# About this task:
Repetition must be exact and must stop with the line bearing "Ne-a fost alături". It begins at the first line of the records and includes no pictures.

Dataset items
===============

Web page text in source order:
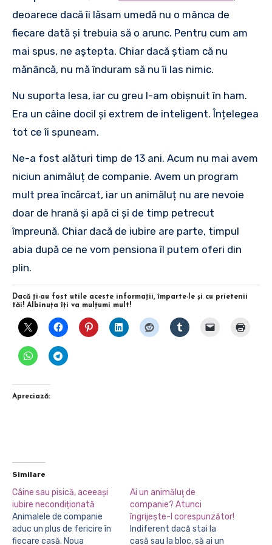
deoarece dacă îi lăsam umedă nu o mânca de
fiecare dată și trebuia să o arunc. Pentru cum am
mai spus, ne aștepta. Chiar dacă știam că nu
mănâncă, nu mă înduram să nu îi las nimic.
Nu suporta lesa, iar cu greu l-am obișnuit în ham.
Era un câine docil și extrem de inteligent. Înțelegea
tot ce îi spuneam.
Ne-a fost alături timp de 13 ani. Acum nu mai avem
niciun animăluț de companie. Avem un program
mult prea încărcat, iar un animăluț nu are nevoie
doar de hrană și apă ci și de timp petrecut
împreună. Chiar dacă de iubire are parte, timpul
abia după ce ne vom pensiona îl putem oferi din
plin.
Dacă ţi-au fost utile aceste informaţii, împarte-le şi cu prietenii
tăi! Albinuţa îţi va mulţumi mult!
Apreciază:
Similare
Câine sau pisică, aceeași
iubire necondiționată
Animalele de companie
aduc un plus de fericire în
fiecare casă. Noua
Ai un animăluţ de
companie? Atunci
îngrijeşte-l corespunzător!
casă sau la bloc, să ai un
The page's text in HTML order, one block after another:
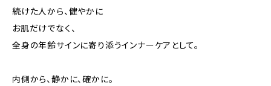
続けた人から、健やかに
お肌だけでなく、
全身の年齢サインに寄り添うインナーケアとして。
内側から、静かに、確かに。
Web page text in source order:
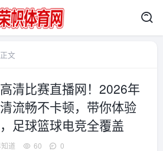
文
清比赛直播网！2026年
流畅不卡顿，带你体验
足球篮球电竞全覆盖
道 60 0
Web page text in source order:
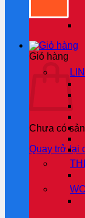
Giỏ hàng
Chưa có
Quay trở lại
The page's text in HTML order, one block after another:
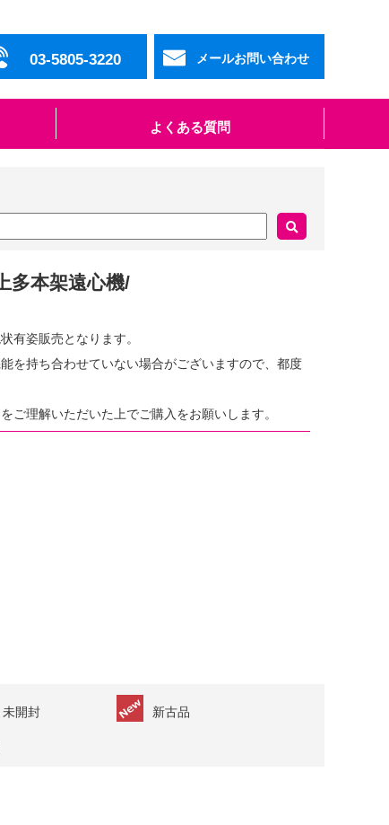
03-5805-3220 メールお問い合わせ
よくある質問
多本架遠心機/
有姿販売となります。
能を持ち合わせていない場合がございますので、都度
ご理解いただいた上でご購入をお願いします。
開封 新古品
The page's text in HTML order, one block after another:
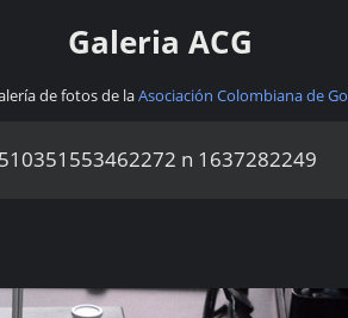
Galeria ACG
de fotos de laAsociación Colombiana de Go
n 1637282249
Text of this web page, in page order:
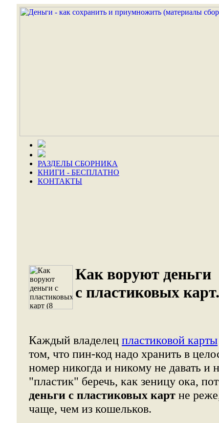
РАЗДЕЛЫ СБОРНИКА
КНИГИ - БЕСПЛАТНО
КОНТАКТЫ
Как воруют деньги
с пластиковых карт.
Каждый владелец пластиковой карты
том, что пин-код надо хранить в
номер никогда и никому не давать и
"пластик" беречь, как зеницу ока,
деньги с пластиковых карт не
чаще, чем из кошельков.
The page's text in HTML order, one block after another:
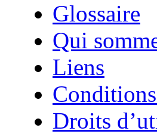
Glossaire
Qui
Liens
Droits
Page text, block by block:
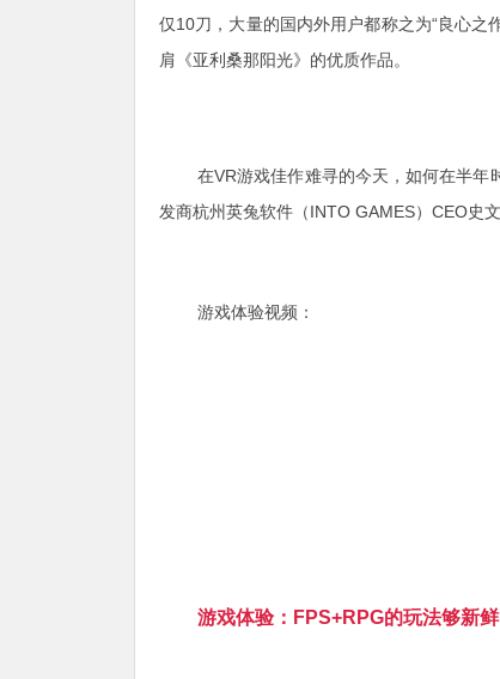
仅10刀，大量的国内外用户都称之为“良心之
肩《亚利桑那阳光》的优质作品。
在VR游戏佳作难寻的今天，如何在半年
发商杭州英兔软件（INTO GAMES）CEO史
游戏体验视频：
游戏体验：FPS+RPG的玩法够新鲜
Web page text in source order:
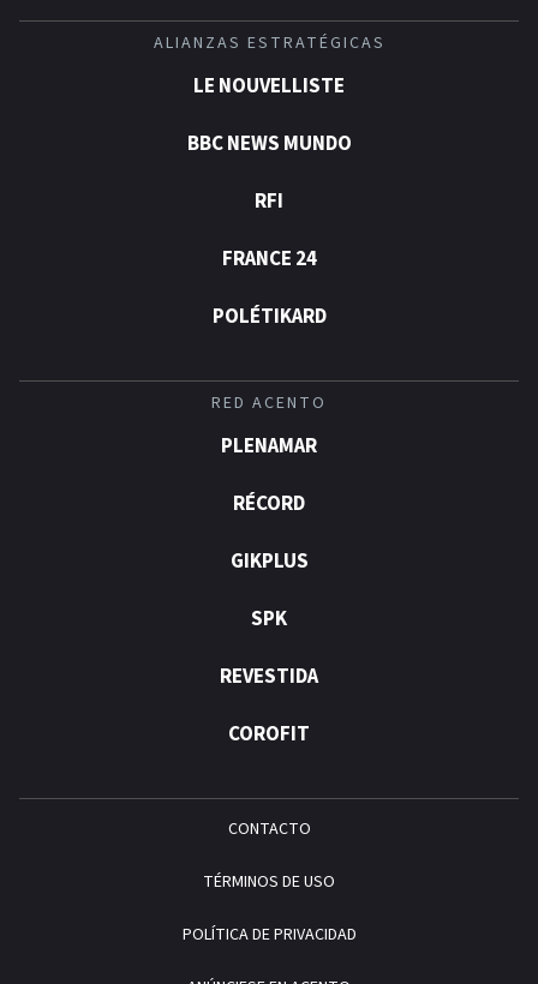
ALIANZAS ESTRATÉGICAS
LE NOUVELLISTE
BBC NEWS MUNDO
RFI
FRANCE 24
POLÉTIKARD
RED ACENTO
PLENAMAR
RÉCORD
GIKPLUS
SPK
REVESTIDA
COROFIT
CONTACTO
TÉRMINOS DE USO
POLÍTICA DE PRIVACIDAD
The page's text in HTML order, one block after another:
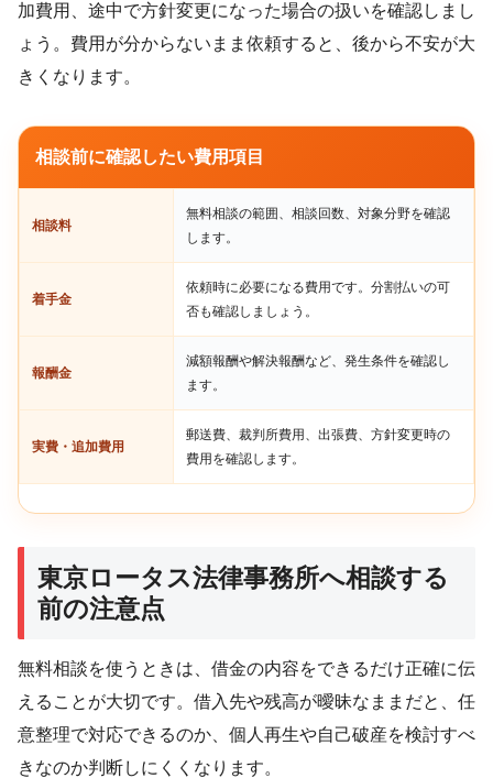
加費用、途中で方針変更になった場合の扱いを確認しまし
ょう。費用が分からないまま依頼すると、後から不安が大
きくなります。
相談前に確認したい費用項目
相談料
無料相談の範囲、相談回数、対象分野を確認
します。
着手金
依頼時に必要になる費用です。分割払いの可
否も確認しましょう。
報酬金
減額報酬や解決報酬など、発生条件を確認し
ます。
実費・追加費用
郵送費、裁判所費用、出張費、方針変更時の
費用を確認します。
東京ロータス法律事務所へ相談する
前の注意点
無料相談を使うときは、借金の内容をできるだけ正確に伝
えることが大切です。借入先や残高が曖昧なままだと、任
意整理で対応できるのか、個人再生や自己破産を検討すべ
きなのか判断しにくくなります。
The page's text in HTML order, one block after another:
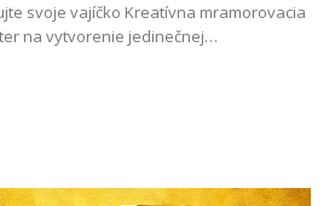
svoje vajíčko Kreatívna mramorovacia
na vytvorenie jedinečnej…
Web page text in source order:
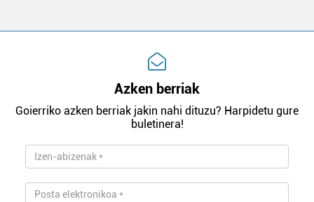
Azken berriak
Goierriko azken berriak jakin nahi dituzu? Harpidetu gure
buletinera!
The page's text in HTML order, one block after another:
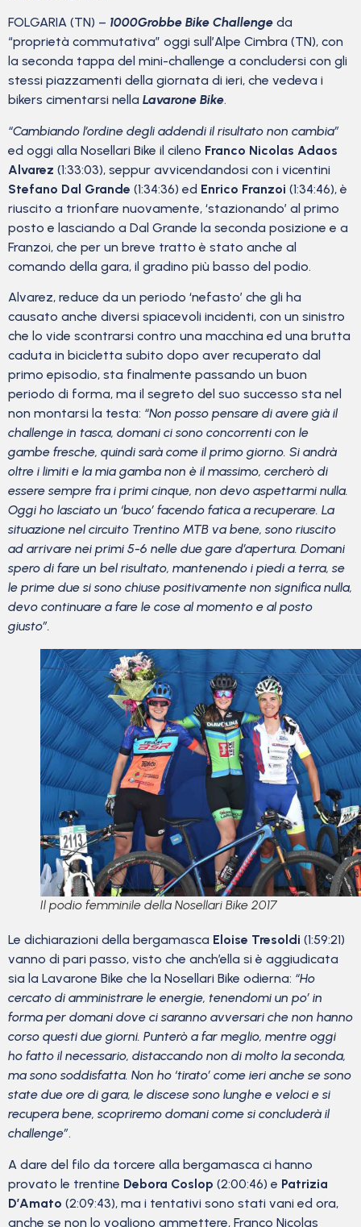
FOLGARIA (TN) – 1000Grobbe Bike Challenge da
“proprietà commutativa” oggi sull’Alpe Cimbra (TN), con
la seconda tappa del mini-challenge a concludersi con gli
stessi piazzamenti della giornata di ieri, che vedeva i
bikers cimentarsi nella Lavarone Bike.
“Cambiando l’ordine degli addendi il risultato non cambia”
ed oggi alla Nosellari Bike il cileno Franco Nicolas Adaos
Alvarez (1:33:03), seppur avvicendandosi con i vicentini
Stefano Dal Grande (1:34:36) ed Enrico Franzoi (1:34:46), è
riuscito a trionfare nuovamente, ‘stazionando’ al primo
posto e lasciando a Dal Grande la seconda posizione e a
Franzoi, che per un breve tratto è stato anche al
comando della gara, il gradino più basso del podio.
Alvarez, reduce da un periodo ‘nefasto’ che gli ha
causato anche diversi spiacevoli incidenti, con un sinistro
che lo vide scontrarsi contro una macchina ed una brutta
caduta in bicicletta subito dopo aver recuperato dal
primo episodio, sta finalmente passando un buon
periodo di forma, ma il segreto del suo successo sta nel
non montarsi la testa: “Non posso pensare di avere già il
challenge in tasca, domani ci sono concorrenti con le
gambe fresche, quindi sarà come il primo giorno. Si andrà
oltre i limiti e la mia gamba non è il massimo, cercherò di
essere sempre fra i primi cinque, non devo aspettarmi nulla.
Oggi ho lasciato un ‘buco’ facendo fatica a recuperare. La
situazione nel circuito Trentino MTB va bene, sono riuscito
ad arrivare nei primi 5-6 nelle due gare d’apertura. Domani
spero di fare un bel risultato, mantenendo i piedi a terra, se
le prime due si sono chiuse positivamente non significa nulla,
devo continuare a fare le cose al momento e al posto
giusto”.
Il podio femminile della Nosellari Bike 2017
Le dichiarazioni della bergamasca Eloise Tresoldi (1:59:21)
vanno di pari passo, visto che anch’ella si è aggiudicata
sia la Lavarone Bike che la Nosellari Bike odierna: “Ho
cercato di amministrare le energie, tenendomi un po’ in
forma per domani dove ci saranno avversari che non hanno
corso questi due giorni. Punterò a far meglio, mentre oggi
ho fatto il necessario, distaccando non di molto la seconda,
ma sono soddisfatta. Non ho ‘tirato’ come ieri anche se sono
state due ore di gara, le discese sono lunghe e veloci e si
recupera bene, scopriremo domani come si concluderà il
challenge”.
A dare del filo da torcere alla bergamasca ci hanno
provato le trentine Debora Coslop (2:00:46) e Patrizia
D’Amato (2:09:43), ma i tentativi sono stati vani ed ora,
anche se non lo vogliono ammettere, Franco Nicolas
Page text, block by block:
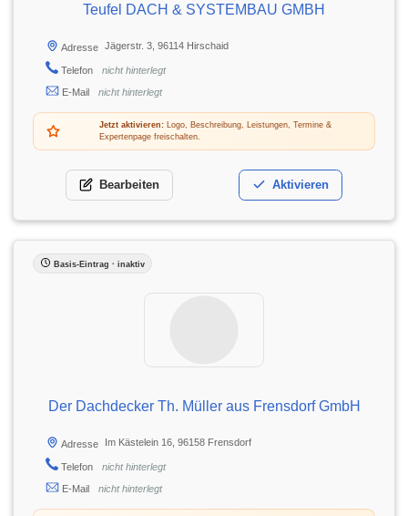
Teufel DACH & SYSTEMBAU GMBH
Adresse Jägerstr. 3, 96114 Hirschaid
Telefon
nicht hinterlegt
E-Mail
nicht hinterlegt
Jetzt aktivieren:Logo, Beschreibung, Leistungen, Termine &
Expertenpage freischalten.
Bearbeiten Aktivieren
Basis-Eintrag · inaktiv
Der Dachdecker Th. Müller aus Frensdorf GmbH
Adresse Im Kästelein 16, 96158 Frensdorf
Telefon
nicht hinterlegt
E-Mail
nicht hinterlegt
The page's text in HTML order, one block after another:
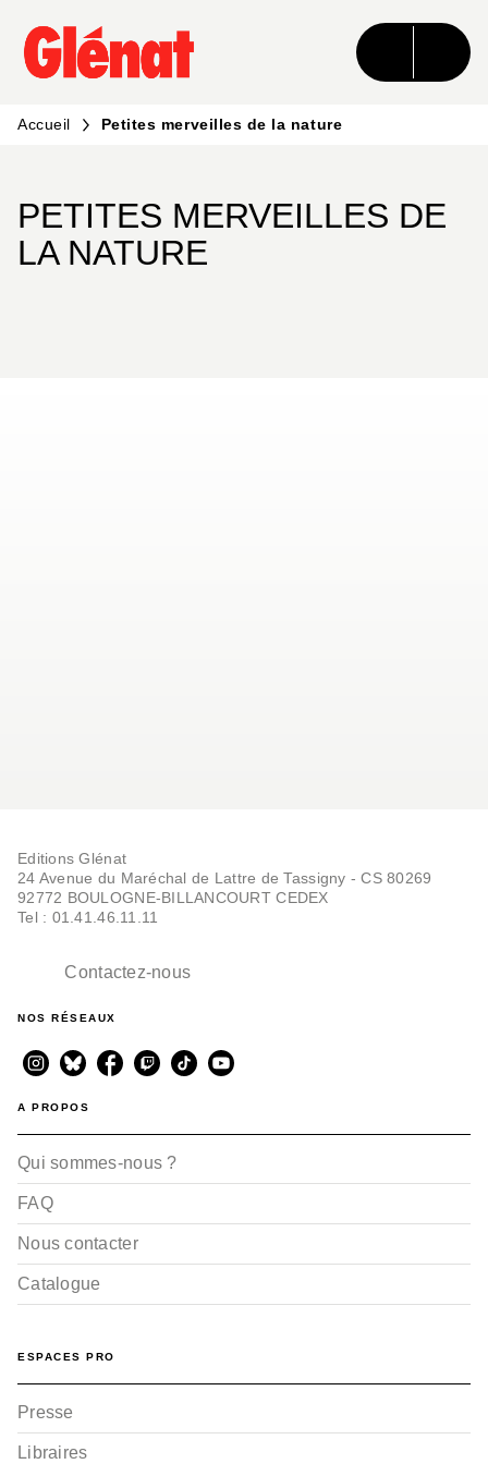
MENU RECHERCHE CONTENU
PIED DE PAGE
Accueil Petites merveilles de la nature
PETITES MERVEILLES DE
LA NATURE
Editions Glénat
24 Avenue du Maréchal de Lattre de Tassigny - CS 80269
92772 BOULOGNE-BILLANCOURT CEDEX
Tel : 01.41.46.11.11
Contactez-nous
NOS RÉSEAUX
A PROPOS
Qui sommes-nous ?
FAQ
Nous contacter
Catalogue
ESPACES PRO
Presse
Libraires
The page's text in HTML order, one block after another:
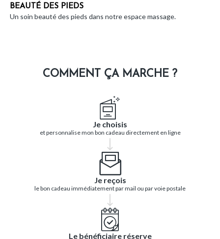
BEAUTÉ DES PIEDS
Un soin beauté des pieds dans notre espace massage.
COMMENT ÇA MARCHE ?
Je choisis
et personnalise mon bon cadeau directement en ligne
Je reçois
le bon cadeau immédiatement par mail ou par voie postale
Le bénéficiaire réserve
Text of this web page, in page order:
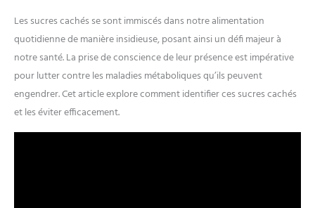
Les sucres cachés se sont immiscés dans notre alimentation
quotidienne de manière insidieuse, posant ainsi un défi majeur à
notre santé. La prise de conscience de leur présence est impérative
pour lutter contre les maladies métaboliques qu’ils peuvent
engendrer. Cet article explore comment identifier ces sucres cachés
et les éviter efficacement.
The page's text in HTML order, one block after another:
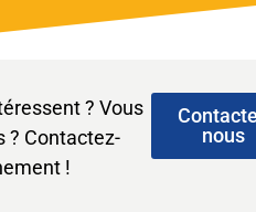
? Vous
? Contactez-
!
nous
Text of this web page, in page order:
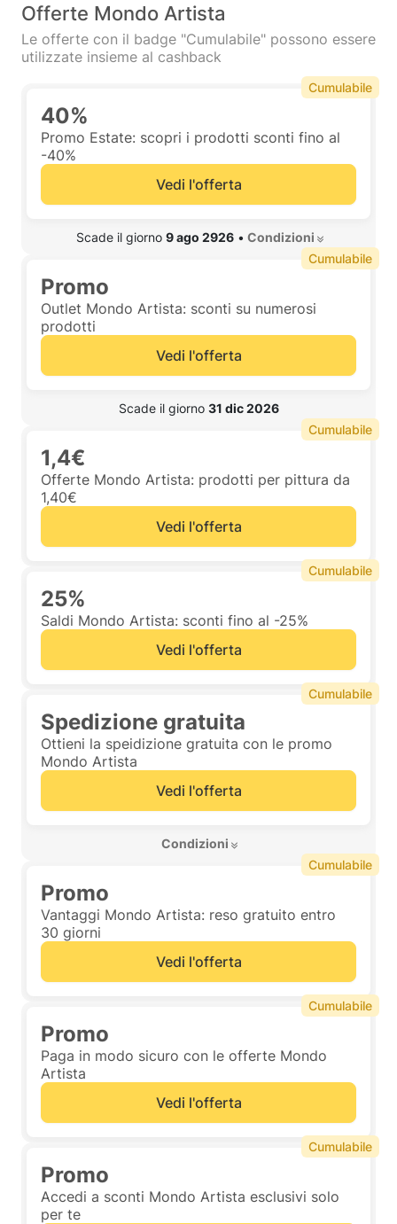
Offerte Mondo Artista
Le offerte con il badge "Cumulabile" possono essere
utilizzate insieme al cashback
40%
Promo Estate: scopri i prodotti sconti fino al
-40%
Vedi l'offerta
Scade il giorno 9 ago 2926 • Condizioni
Cumulabile
Promo
Outlet Mondo Artista: sconti su numerosi
prodotti
Vedi l'offerta
Scade il giorno 31 dic 2026
Cumulabile
1,4€
Offerte Mondo Artista: prodotti per pittura da
1,40€
Vedi l'offerta
Cumulabile
25%
Saldi Mondo Artista: sconti fino al -25%
Vedi l'offerta
Cumulabile
Spedizione gratuita
Ottieni la speidizione gratuita con le promo
Mondo Artista
Vedi l'offerta
Condizioni
Cumulabile
Promo
Vantaggi Mondo Artista: reso gratuito entro
30 giorni
Vedi l'offerta
Cumulabile
Promo
Paga in modo sicuro con le offerte Mondo
Artista
Vedi l'offerta
Cumulabile
Promo
Accedi a sconti Mondo Artista esclusivi solo
per te
Cumulabile
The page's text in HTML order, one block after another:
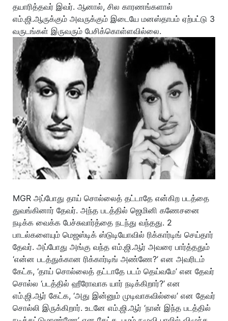
தயாரித்தவர் இவர். ஆனால், சில காரணங்களால்
எம்.ஜி.ஆருக்கும் அவருக்கும் இடையே மனஸ்தாபம் ஏற்பட்டு 3
வருடங்கள் இருவரும் பேசிக்கொள்ளவில்லை.
MGR அப்போது தாய் சொல்லைத் தட்டாதே என்கிற படத்தை
துவங்கினார் தேவர். அந்த படத்தில் ஜெமினி கணேசனை
நடிக்க வைக்க பேச்சுவார்த்தை நடந்து வந்தது. 2
பாடல்களையும் மெஜஸ்டிக் ஸ்டுடியோவில் ரிக்கார்டிங் செய்தார்
தேவர். அப்போது அங்கு வந்த எம்.ஜி.ஆர் அவரை பார்த்ததும்
‘என்ன படத்துக்கான ரிக்கார்டிங் அண்ணே?’ என அவரிடம்
கேட்க, ‘தாய் சொல்லைத் தட்டாதே படம் தெய்வமே’ என தேவர்
சொல்ல ‘படத்தில் ஹீரோவாக யார் நடிக்கிறார்?’ என
எம்.ஜி.ஆர் கேட்க, ‘அது இன்னும் முடிவாகவில்லை’ என தேவர்
சொல்லி இருக்கிறார். உடனே எம்.ஜி.ஆர் ‘நான் இந்த படத்தில்
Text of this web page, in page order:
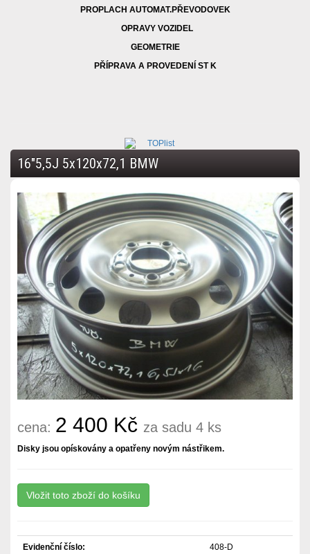
PROPLACH AUTOMAT.PŘEVODOVEK
OPRAVY VOZIDEL
GEOMETRIE
PŘÍPRAVA A PROVEDENÍ ST K
16"5,5J 5x120x72,1 BMW
cena: 2 400 Kč za sadu 4 ks
Disky jsou opískovány a opatřeny novým nástřikem.
Evidenční číslo: 408-D
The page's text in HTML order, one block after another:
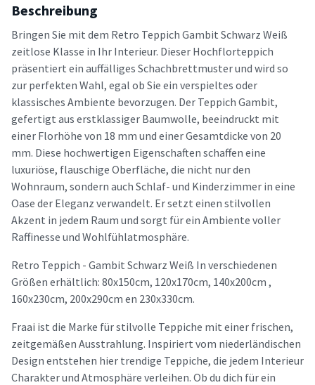
Beschreibung
Bringen Sie mit dem Retro Teppich Gambit Schwarz Weiß
zeitlose Klasse in Ihr Interieur. Dieser Hochflorteppich
präsentiert ein auffälliges Schachbrettmuster und wird so
zur perfekten Wahl, egal ob Sie ein verspieltes oder
klassisches Ambiente bevorzugen. Der Teppich Gambit,
gefertigt aus erstklassiger Baumwolle, beeindruckt mit
einer Florhöhe von 18 mm und einer Gesamtdicke von 20
mm. Diese hochwertigen Eigenschaften schaffen eine
luxuriöse, flauschige Oberfläche, die nicht nur den
Wohnraum, sondern auch Schlaf- und Kinderzimmer in eine
Oase der Eleganz verwandelt. Er setzt einen stilvollen
Akzent in jedem Raum und sorgt für ein Ambiente voller
Raffinesse und Wohlfühlatmosphäre.
Retro Teppich - Gambit Schwarz Weiß In verschiedenen
Größen erhältlich: 80x150cm, 120x170cm, 140x200cm ,
160x230cm, 200x290cm en 230x330cm.
Fraai ist die Marke für stilvolle Teppiche mit einer frischen,
zeitgemäßen Ausstrahlung. Inspiriert vom niederländischen
Design entstehen hier trendige Teppiche, die jedem Interieur
Charakter und Atmosphäre verleihen. Ob du dich für ein
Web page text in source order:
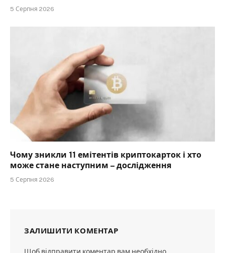
5 Серпня 2026
Чому зникли 11 емітентів криптокарток і хто
може стане наступним – дослідження
5 Серпня 2026
ЗАЛИШИТИ КОМЕНТАР
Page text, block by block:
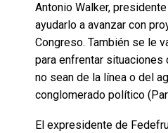
Antonio Walker,
ayudarlo a avanzar con
Congreso. También se le
para enfrentar situaciones
no sean de la línea o del
conglomerado político
El expresidente de
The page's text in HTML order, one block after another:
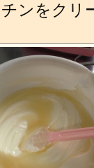
ンをクリ
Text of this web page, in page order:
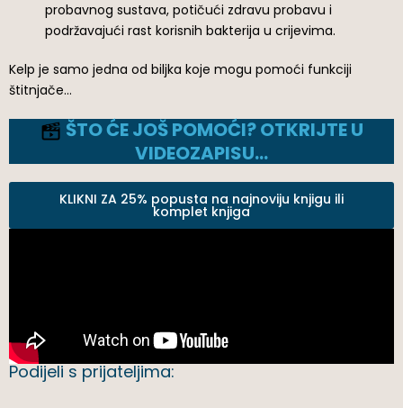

===============

# Answer box:
Web page text in source order:
deoarece dacă îi lăsam umedă nu o mânca de
fiecare dată și trebuia să o arunc. Pentru cum am
mai spus, ne aștepta. Chiar dacă știam că nu
mănâncă, nu mă înduram să nu îi las nimic.
Nu suporta lesa, iar cu greu l-am obișnuit în ham.
Era un câine docil și extrem de inteligent. Înțelegea
tot ce îi spuneam.
Ne-a fost alături timp de 13 ani. Acum nu mai avem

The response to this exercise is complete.